J.D. Salinger (The Catcher in the Rye)
It was in her abode, in the janitorial quarters assigned her on the ground floor rear, that seemingly inoffensive Mrs. Shapiro set up a clandestine alcohol dispensary—not a speakeasy, but a bootleg joint, where the Irish and other shikkers of the vicinity could come and have their pint bottles filled up, at a price. And several times on weekends, when Ira was there, for he got along best with Jake, felt closest to him, because Jake was artistic, some beefy Irishman would come in, hand over his empty pint bottle for refilling, and after greenbacks were passed, and the transaction completed, receive as a goodwill offering a pony of spirits on the house.

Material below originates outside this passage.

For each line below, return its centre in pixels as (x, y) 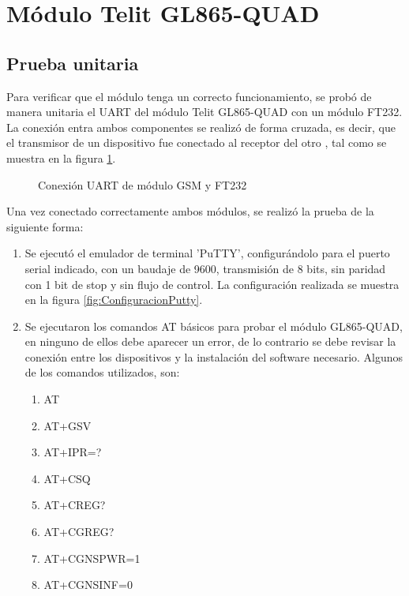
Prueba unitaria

And once again those wry (rye? Out vile pun!), wry memories of lost opportunities: Jake’s drab kitchen where the two sat talking about art, about Jake’s favorite painters, interrupted by a knock on the door, opened by Mr. Shapiro, and the customer entered. With the fewest possible words, perhaps no more than salutations, purpose understood, negotiations carried out like a mime show, or a ballet: ecstatic pas de deux with Mr. McNally and Mr. Shapiro—until suspended by Mr. Shapiro’s disappearance with an empty bottle, leaving Mr. McNally to solo in anticipation of a “Druidy drunk,” terminated by Mr. Shapiro’s reappearance with a full pint of booze. Another pas de deux of payment? Got it whole hog—Mr. Shapiro was arrested for bootlegging several times, paid several fines, but somehow, by bribery and cunning, managed to survive in the enterprise, until he had amassed enough wealth to buy a fine place in Bensonhurst by the time “Prohibition” was repealed. A Yiddisher kupf, no doubt.
Henry Roth (Mercy of a Rude Stream: The Complete Novels)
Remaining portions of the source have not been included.